What you have to do => In the records that follow, show each line where the word "power" is present.

Source records:
== Segment start ==

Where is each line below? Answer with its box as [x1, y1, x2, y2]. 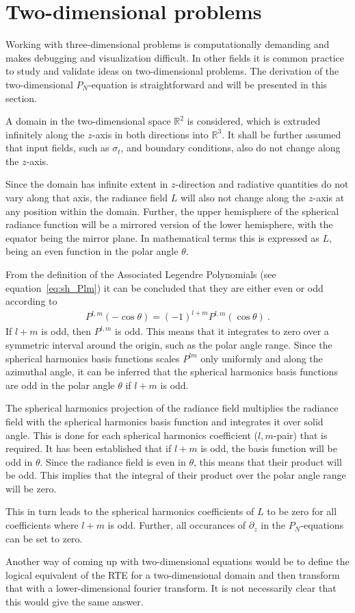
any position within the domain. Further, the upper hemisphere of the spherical [5, 203, 339, 218]
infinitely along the [5, 127, 85, 141]
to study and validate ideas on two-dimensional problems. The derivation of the [5, 64, 339, 78]
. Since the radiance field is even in [40, 454, 186, 468]
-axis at [313, 190, 345, 205]
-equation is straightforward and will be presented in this [88, 77, 328, 91]
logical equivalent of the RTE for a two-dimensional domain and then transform [5, 567, 340, 581]
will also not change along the [180, 190, 306, 205]
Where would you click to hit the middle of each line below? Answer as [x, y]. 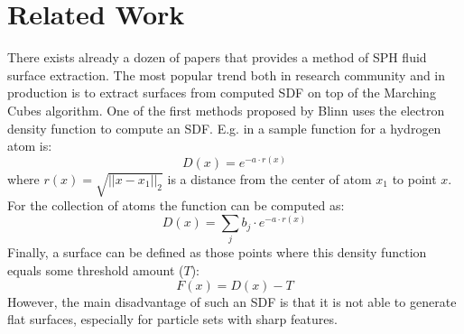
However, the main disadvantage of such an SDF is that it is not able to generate [232, 301]
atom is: [30, 146]
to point [414, 178]
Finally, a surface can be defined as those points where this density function [217, 252]
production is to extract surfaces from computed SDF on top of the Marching [222, 93]
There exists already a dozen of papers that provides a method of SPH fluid [217, 57]
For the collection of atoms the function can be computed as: [176, 205]
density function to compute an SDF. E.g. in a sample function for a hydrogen [224, 128]
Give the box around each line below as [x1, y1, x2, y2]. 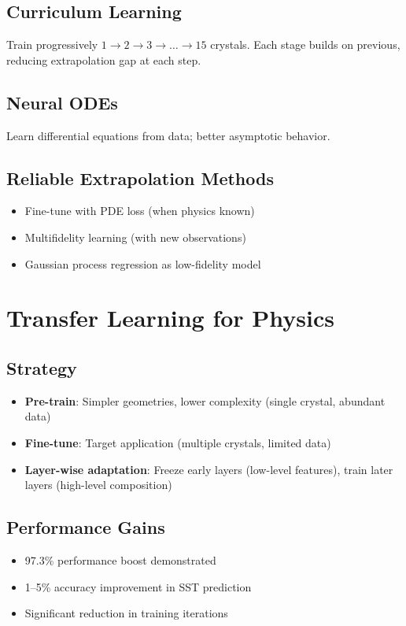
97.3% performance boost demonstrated [24, 551, 216, 568]
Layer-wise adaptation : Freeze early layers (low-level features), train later [24, 461, 393, 477]
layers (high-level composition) [24, 476, 172, 493]
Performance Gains [6, 515, 165, 539]
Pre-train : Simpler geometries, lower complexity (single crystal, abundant [24, 392, 386, 409]
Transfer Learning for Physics [6, 302, 335, 334]
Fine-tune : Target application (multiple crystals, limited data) [24, 434, 331, 450]
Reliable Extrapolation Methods [6, 165, 274, 190]
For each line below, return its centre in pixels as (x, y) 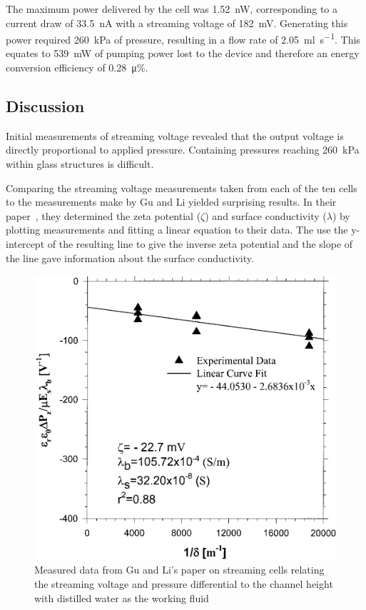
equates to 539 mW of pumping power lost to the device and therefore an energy (183, 53)
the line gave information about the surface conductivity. (130, 257)
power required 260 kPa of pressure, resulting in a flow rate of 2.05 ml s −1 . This (183, 38)
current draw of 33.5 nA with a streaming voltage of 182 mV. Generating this (177, 22)
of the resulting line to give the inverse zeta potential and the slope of (200, 243)
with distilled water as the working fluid (122, 597)
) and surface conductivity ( (266, 215)
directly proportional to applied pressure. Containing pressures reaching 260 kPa (183, 150)
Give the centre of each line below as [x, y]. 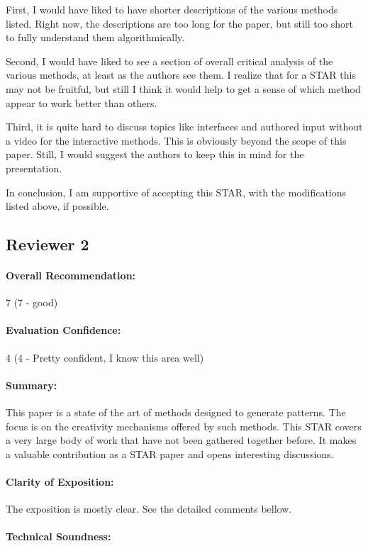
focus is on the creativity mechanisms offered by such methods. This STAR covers [184, 426]
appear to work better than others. [82, 102]
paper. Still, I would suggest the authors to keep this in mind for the [155, 154]
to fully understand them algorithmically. [95, 37]
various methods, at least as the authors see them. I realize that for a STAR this [181, 75]
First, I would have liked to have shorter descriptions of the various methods [172, 9]
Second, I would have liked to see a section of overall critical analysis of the [169, 61]
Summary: [32, 385]
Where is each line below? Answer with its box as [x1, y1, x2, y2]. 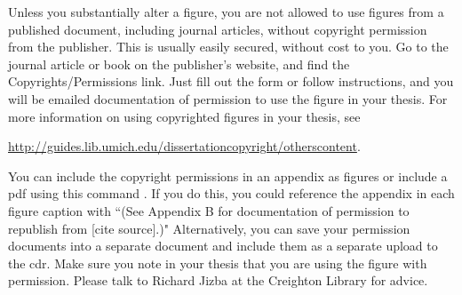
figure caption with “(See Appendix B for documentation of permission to [8, 201, 410, 219]
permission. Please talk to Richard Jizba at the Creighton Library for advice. [8, 271, 428, 290]
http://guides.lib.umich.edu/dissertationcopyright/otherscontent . [8, 137, 361, 155]
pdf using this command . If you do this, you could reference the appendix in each [8, 184, 455, 203]
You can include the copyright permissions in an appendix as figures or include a [8, 166, 448, 185]
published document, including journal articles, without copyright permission [8, 20, 427, 38]
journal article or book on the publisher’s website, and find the [8, 54, 350, 73]
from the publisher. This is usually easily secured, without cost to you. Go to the [8, 37, 449, 56]
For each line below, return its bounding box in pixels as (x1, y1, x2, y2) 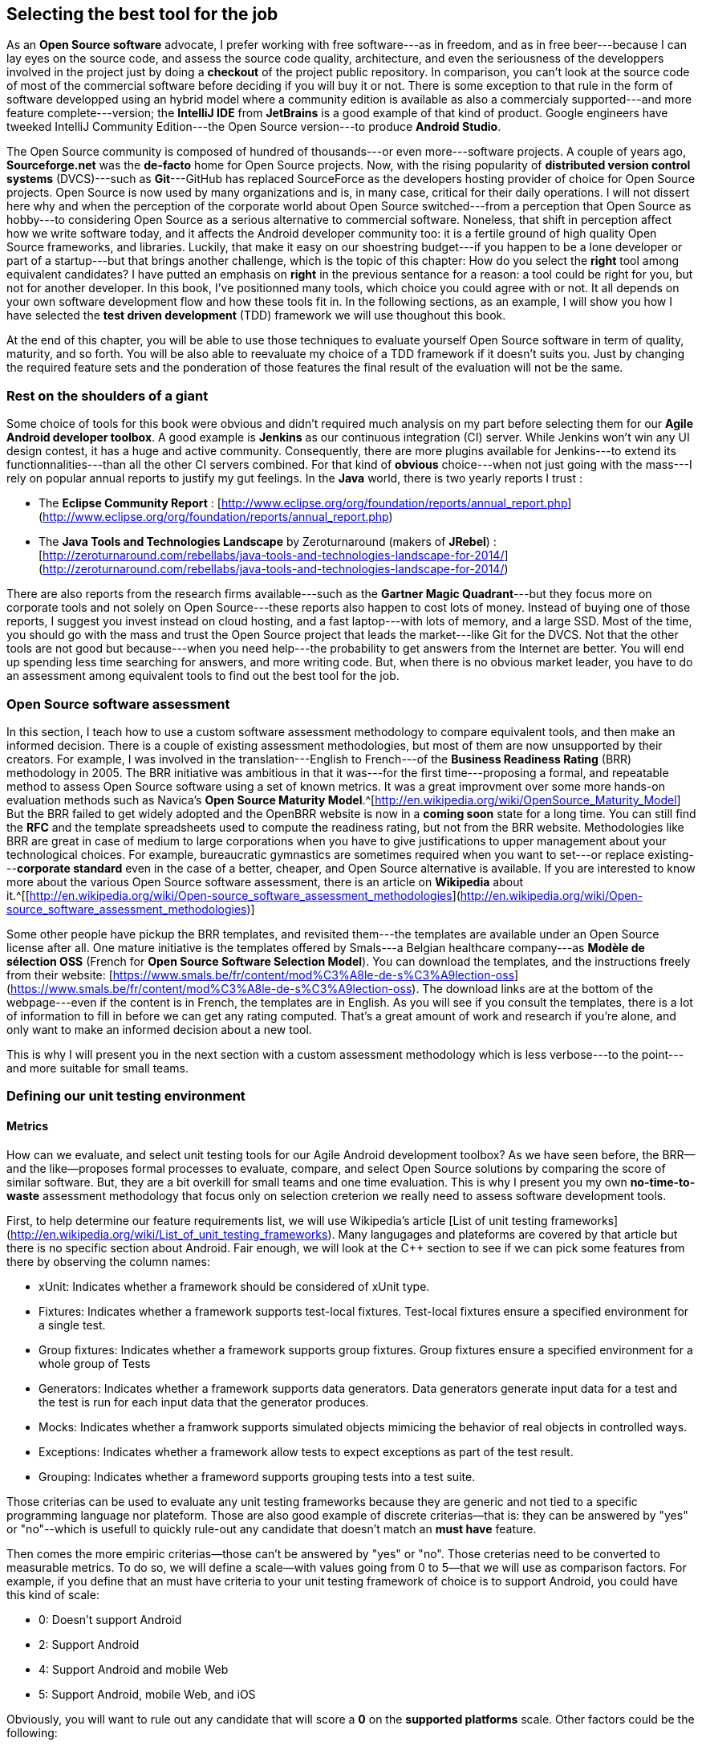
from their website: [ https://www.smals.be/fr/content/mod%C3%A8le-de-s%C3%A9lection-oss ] (6, 967, 519, 982)
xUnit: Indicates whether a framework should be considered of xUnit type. (39, 1279, 430, 1293)
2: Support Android (39, 1637, 140, 1651)
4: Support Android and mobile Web (39, 1662, 229, 1676)
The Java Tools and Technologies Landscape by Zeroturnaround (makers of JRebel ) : (39, 535, 497, 549)
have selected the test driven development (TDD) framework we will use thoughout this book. (6, 308, 506, 323)
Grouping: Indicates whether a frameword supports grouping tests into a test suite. (39, 1469, 476, 1483)
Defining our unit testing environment (6, 1088, 245, 1105)
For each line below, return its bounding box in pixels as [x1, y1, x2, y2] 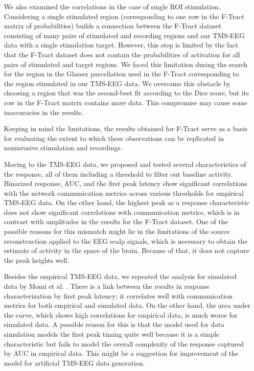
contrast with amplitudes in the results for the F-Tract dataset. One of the [4, 216, 228, 227]
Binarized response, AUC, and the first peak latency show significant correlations [4, 178, 248, 188]
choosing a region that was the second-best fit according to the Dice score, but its [4, 88, 249, 98]
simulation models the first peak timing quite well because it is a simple [4, 329, 220, 339]
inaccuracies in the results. [4, 107, 84, 117]
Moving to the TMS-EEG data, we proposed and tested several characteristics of [4, 159, 246, 169]
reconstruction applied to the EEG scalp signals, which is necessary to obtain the [4, 235, 248, 246]
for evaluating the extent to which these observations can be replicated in [4, 133, 224, 143]
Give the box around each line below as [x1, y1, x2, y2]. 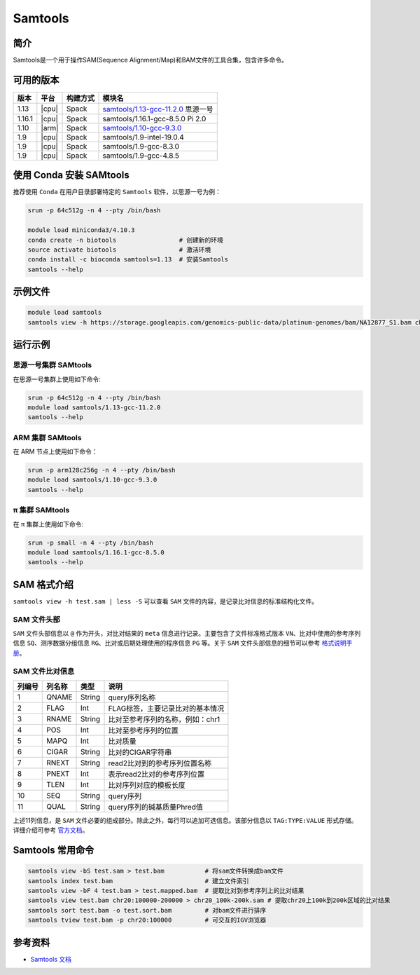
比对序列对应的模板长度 [108, 780, 185, 790]
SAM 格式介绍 [13, 578, 73, 590]
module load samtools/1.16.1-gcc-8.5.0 [27, 548, 164, 557]
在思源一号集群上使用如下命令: [13, 375, 101, 383]
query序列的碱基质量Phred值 [108, 802, 203, 812]
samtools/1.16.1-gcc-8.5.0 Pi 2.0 [102, 114, 206, 123]
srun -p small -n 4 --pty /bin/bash [27, 538, 154, 547]
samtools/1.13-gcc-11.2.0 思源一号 [102, 104, 213, 114]
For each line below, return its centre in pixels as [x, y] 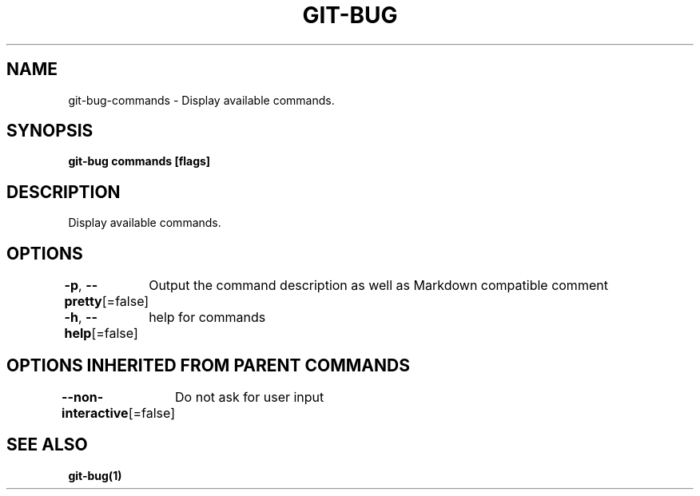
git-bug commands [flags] [139, 161]
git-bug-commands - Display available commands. [201, 100]
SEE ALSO [47, 445]
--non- [83, 397]
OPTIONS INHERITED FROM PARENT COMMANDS [208, 365]
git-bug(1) [95, 475]
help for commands [207, 317]
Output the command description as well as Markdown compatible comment [378, 286]
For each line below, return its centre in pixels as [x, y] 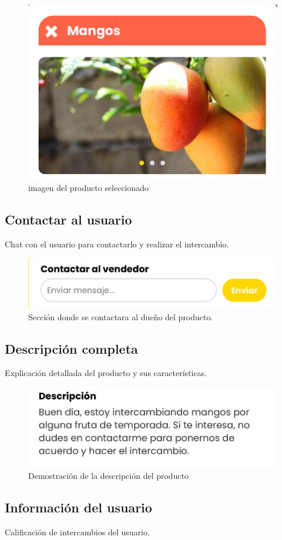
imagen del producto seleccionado [89, 187]
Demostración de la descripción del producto [109, 476]
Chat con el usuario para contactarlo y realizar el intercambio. [117, 244]
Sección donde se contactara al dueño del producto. [121, 316]
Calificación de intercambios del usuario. [77, 531]
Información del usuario [78, 507]
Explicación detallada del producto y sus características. [106, 373]
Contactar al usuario [68, 219]
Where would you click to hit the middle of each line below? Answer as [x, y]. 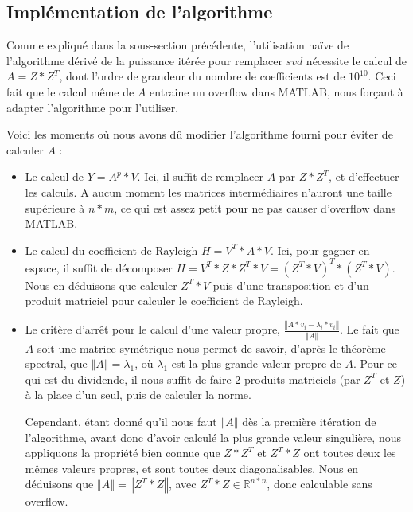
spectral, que [56, 363]
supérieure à [55, 207]
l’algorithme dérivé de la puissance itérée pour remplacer [144, 60]
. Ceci [382, 76]
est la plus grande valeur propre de [256, 363]
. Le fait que [369, 329]
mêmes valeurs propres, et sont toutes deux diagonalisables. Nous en [192, 468]
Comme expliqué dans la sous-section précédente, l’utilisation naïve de [178, 45]
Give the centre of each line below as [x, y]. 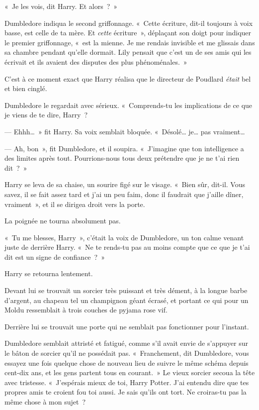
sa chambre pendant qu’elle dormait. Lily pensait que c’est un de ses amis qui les [128, 52]
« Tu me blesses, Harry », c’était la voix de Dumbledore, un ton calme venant [124, 237]
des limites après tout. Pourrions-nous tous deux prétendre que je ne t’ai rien [122, 158]
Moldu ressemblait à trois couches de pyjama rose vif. [86, 310]
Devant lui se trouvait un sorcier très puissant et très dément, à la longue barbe [126, 290]
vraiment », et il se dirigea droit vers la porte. [75, 204]
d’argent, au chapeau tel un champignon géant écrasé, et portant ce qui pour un [127, 300]
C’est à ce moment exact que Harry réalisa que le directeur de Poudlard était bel [128, 78]
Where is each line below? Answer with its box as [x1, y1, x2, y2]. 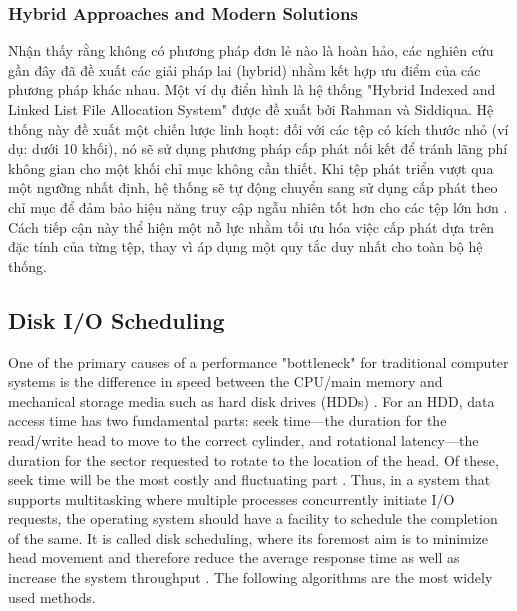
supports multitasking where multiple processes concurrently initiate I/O [8, 488, 455, 509]
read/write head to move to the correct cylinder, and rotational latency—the [8, 429, 479, 450]
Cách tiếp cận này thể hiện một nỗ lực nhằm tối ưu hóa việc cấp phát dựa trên [8, 216, 495, 237]
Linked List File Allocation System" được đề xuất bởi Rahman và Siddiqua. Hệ [8, 99, 494, 119]
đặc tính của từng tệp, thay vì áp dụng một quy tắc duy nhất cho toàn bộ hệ [8, 236, 483, 257]
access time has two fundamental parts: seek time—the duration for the [8, 410, 447, 431]
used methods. [8, 586, 96, 607]
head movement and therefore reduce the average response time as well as [8, 547, 460, 568]
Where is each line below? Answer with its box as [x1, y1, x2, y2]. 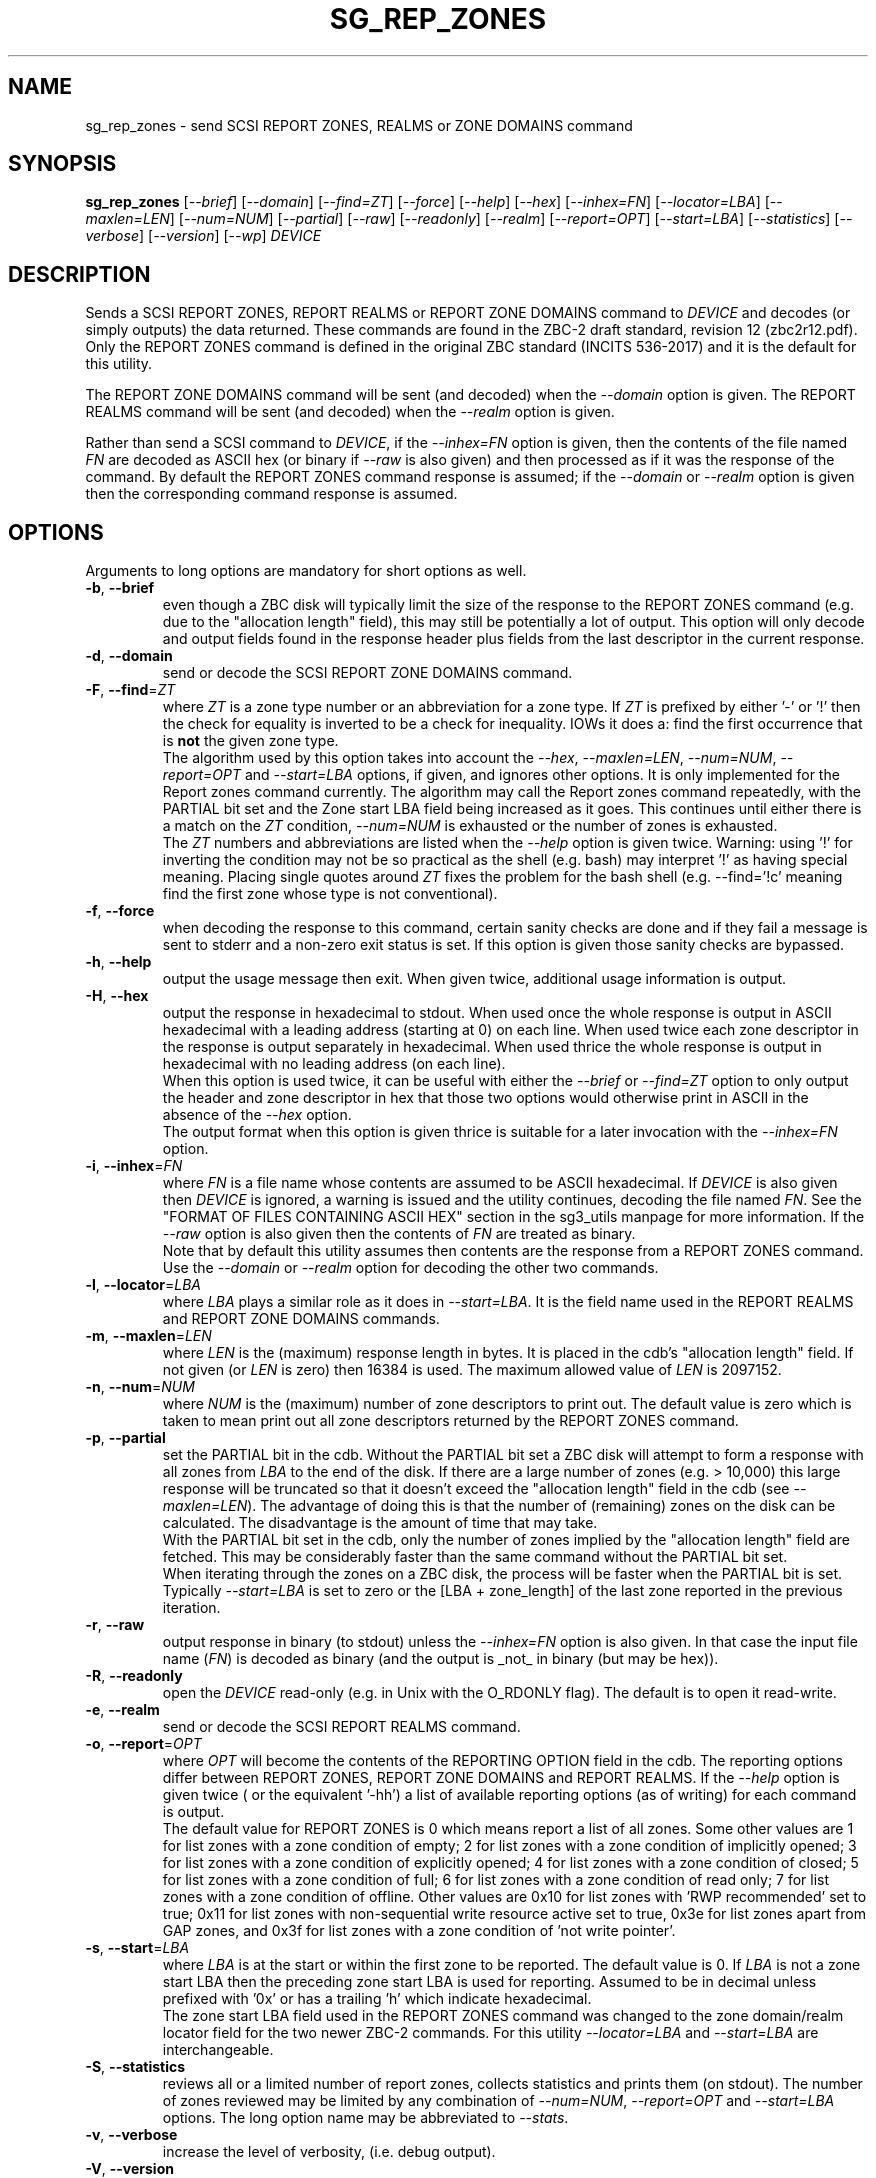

== Segment end ==

Result =>
equates to 539 mW of pumping power lost to the device and therefore an energy (183, 53)
power required 260 kPa of pressure, resulting in a flow rate of 2.05 ml s −1 . This (183, 38)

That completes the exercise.